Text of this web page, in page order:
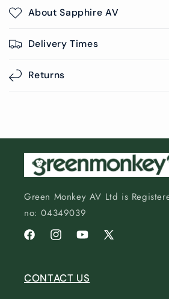
About Sapphire AV
Delivery Times
Returns
Green Monkey AV Ltd is
no: 04349039
FacebookInstagramYouTube
X
CONTACT US
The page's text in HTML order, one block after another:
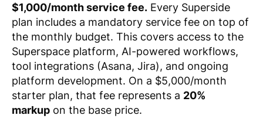
$1,000/month service fee. Every Superside
plan includes a mandatory service fee on top of
the monthly budget. This covers access to the
Superspace platform, AI-powered workflows,
tool integrations (Asana, Jira), and ongoing
platform development. On a $5,000/month
starter plan, that fee represents a 20%
markup on the base price.
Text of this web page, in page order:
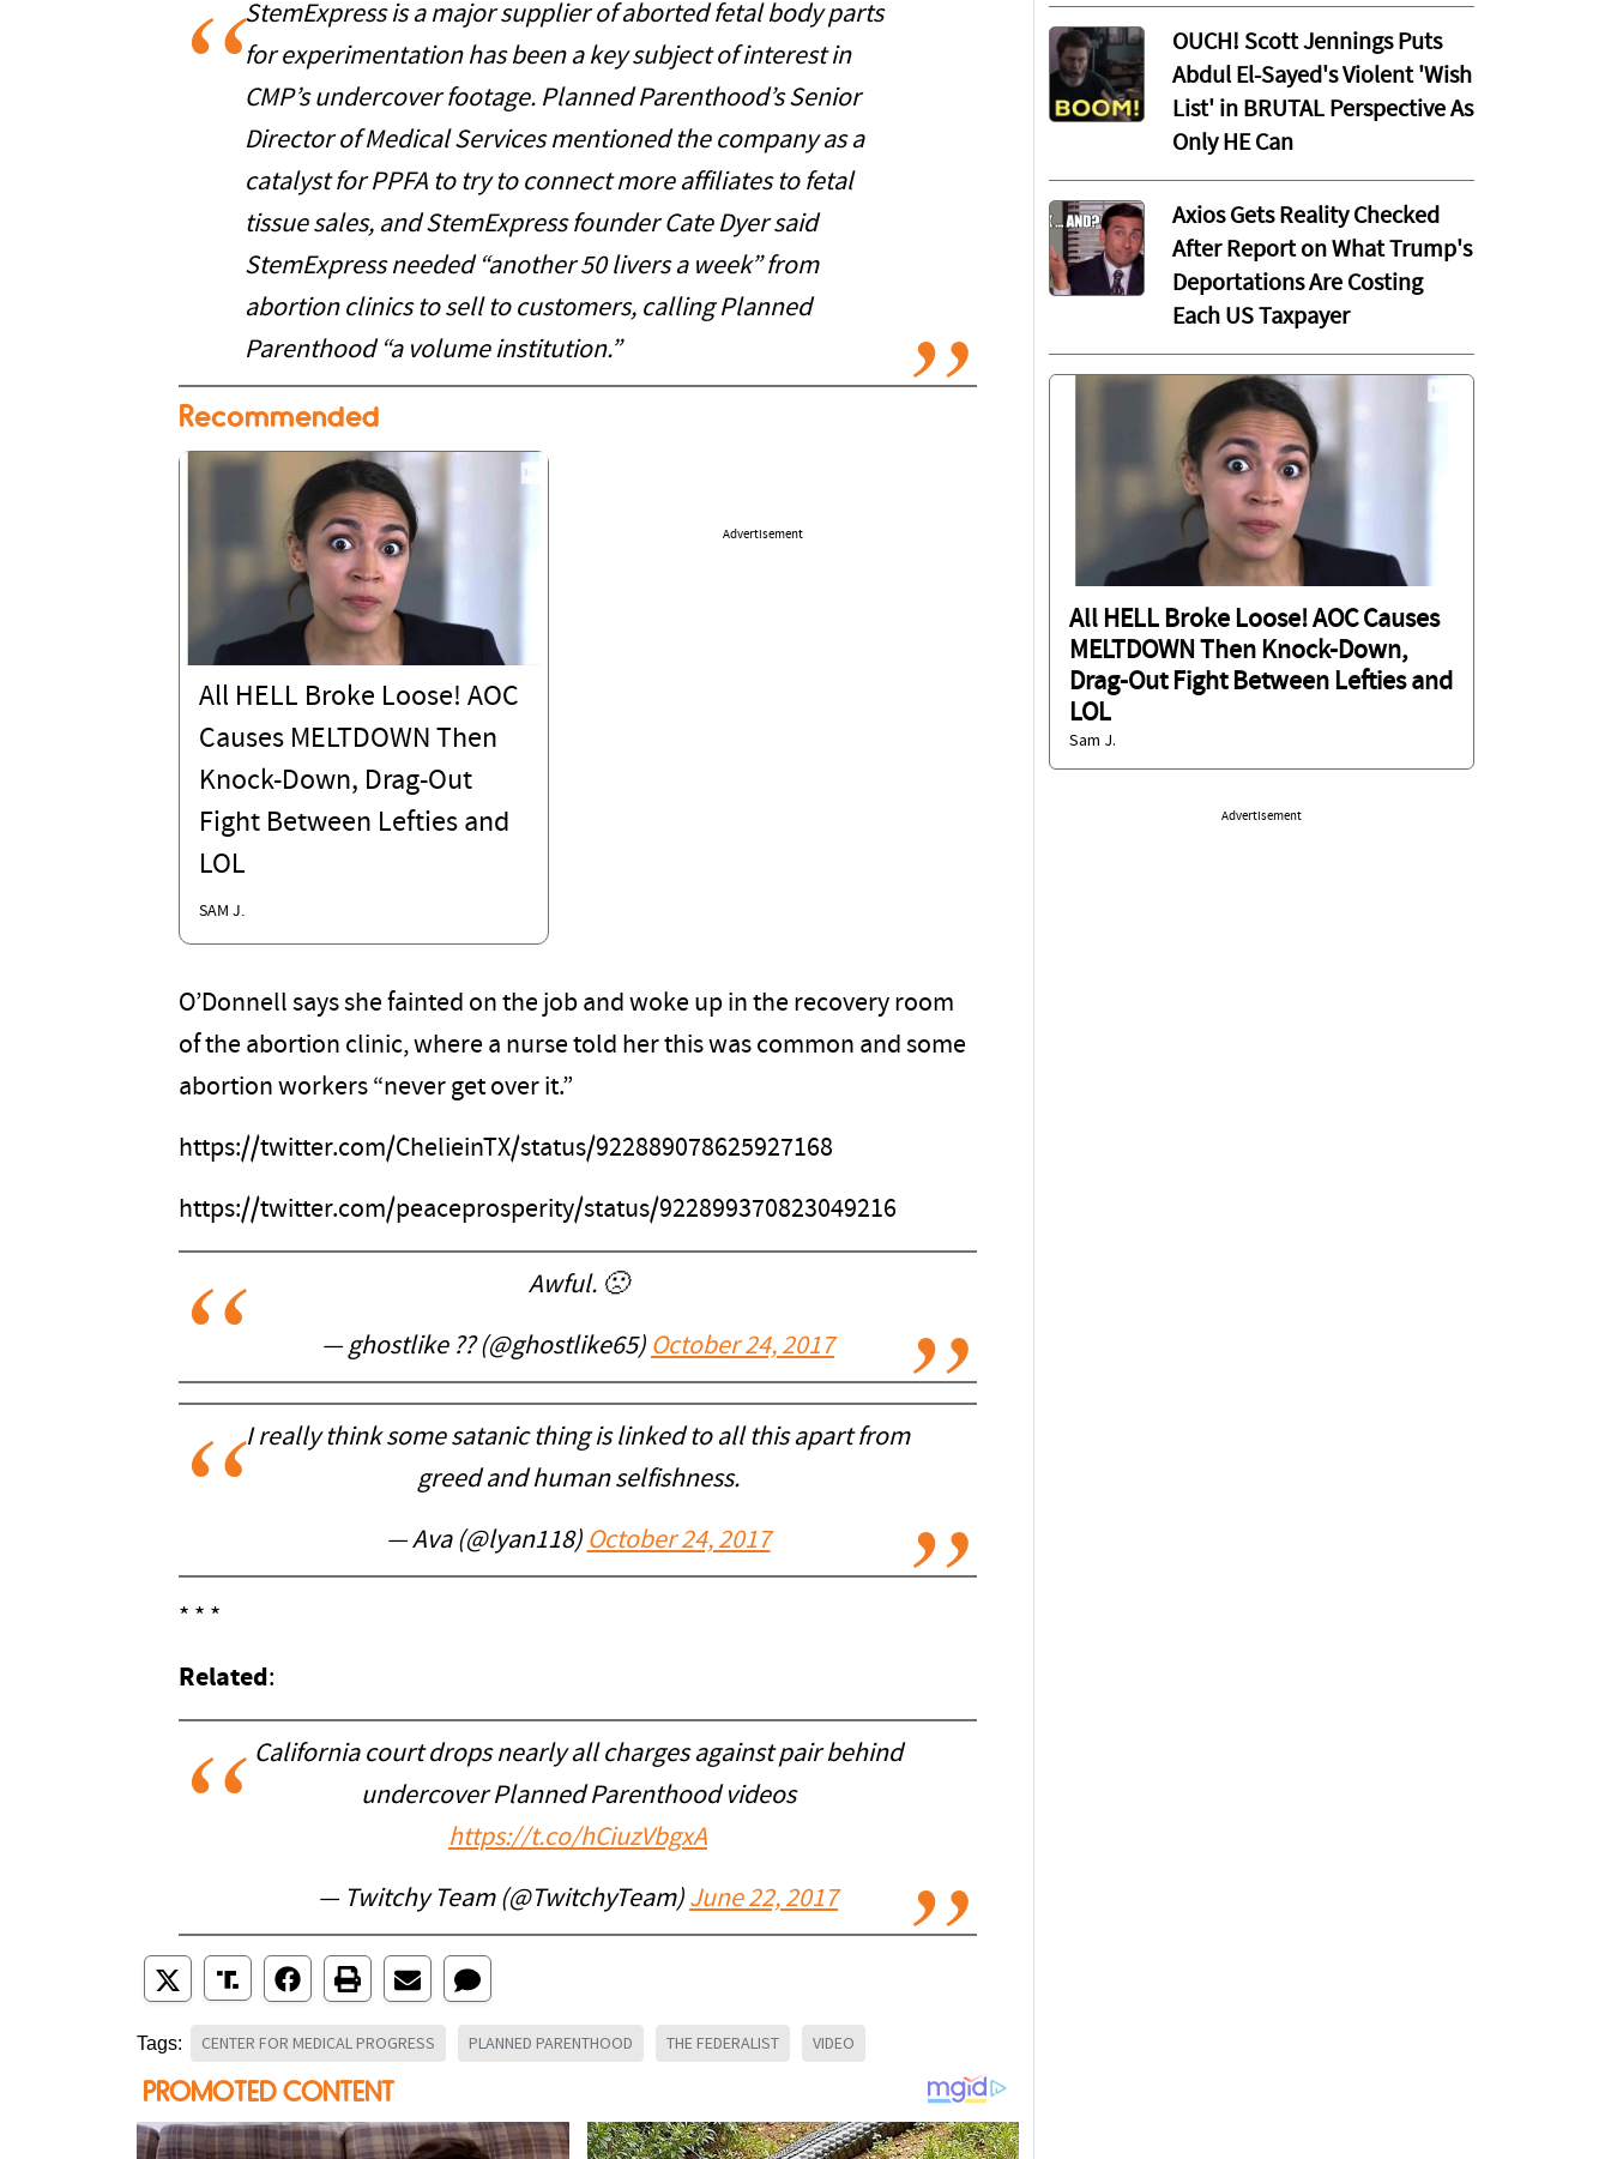
StemExpress is a major supplier of aborted fetal body parts
for experimentation has been a key subject of interest in
CMP’s undercover footage. Planned Parenthood’s Senior
Director of Medical Services mentioned the company as a
catalyst for PPFA to try to connect more affiliates to fetal
tissue sales, and StemExpress founder Cate Dyer said
StemExpress needed “another 50 livers a week” from
abortion clinics to sell to customers, calling Planned
Parenthood “a volume institution.”
Recommended
All HELL Broke Loose! AOC
Causes MELTDOWN Then
Knock-Down, Drag-Out
Fight Between Lefties and
LOL
SAM J.
Advertisement
O’Donnell says she fainted on the job and woke up in the recovery room
of the abortion clinic, where a nurse told her this was common and some
abortion workers “never get over it.”
https://twitter.com/ChelieinTX/status/922889078625927168
https://twitter.com/peaceprosperity/status/922899370823049216
Awful. 🙁
— ghostlike ?? (@ghostlike65) October 24, 2017
I really think some satanic thing is linked to all this apart from
greed and human selfishness.
— Ava (@lyan118) October 24, 2017
* * *
Related:
California court drops nearly all charges against pair behind
undercover Planned Parenthood videos
https://t.co/hCiuzVbgxA
— Twitchy Team (@TwitchyTeam) June 22, 2017
Tags: CENTER FOR MEDICAL PROGRESS PLANNED PARENTHOOD THE FEDERALIST VIDEO
OUCH! Scott Jennings Puts
Abdul El-Sayed's Violent 'Wish
List' in BRUTAL Perspective As
Only HE Can
Axios Gets Reality Checked
After Report on What Trump's
Deportations Are Costing
Each US Taxpayer
All HELL Broke Loose! AOC Causes
MELTDOWN Then Knock-Down,
Drag-Out Fight Between Lefties and
LOL
Sam J.
Advertisement

___

=== Task directions ===
Copy back, word for word, every line between the top of the material above and the line that contains "for experimentation has", both included, without any pictures.

=== Response area ===
Text of this web page, in page order:
About Sapphire AV
Delivery Times
Returns
Green Monkey AV Ltd is
no: 04349039
FacebookInstagramYouTube
X
CONTACT US
The page's text in HTML order, one block after another:
$1,000/month service fee. Every Superside
plan includes a mandatory service fee on top of
the monthly budget. This covers access to the
Superspace platform, AI-powered workflows,
tool integrations (Asana, Jira), and ongoing
platform development. On a $5,000/month
starter plan, that fee represents a 20%
markup on the base price.
Text of this web page, in page order:
StemExpress is a major supplier of aborted fetal body parts
for experimentation has been a key subject of interest in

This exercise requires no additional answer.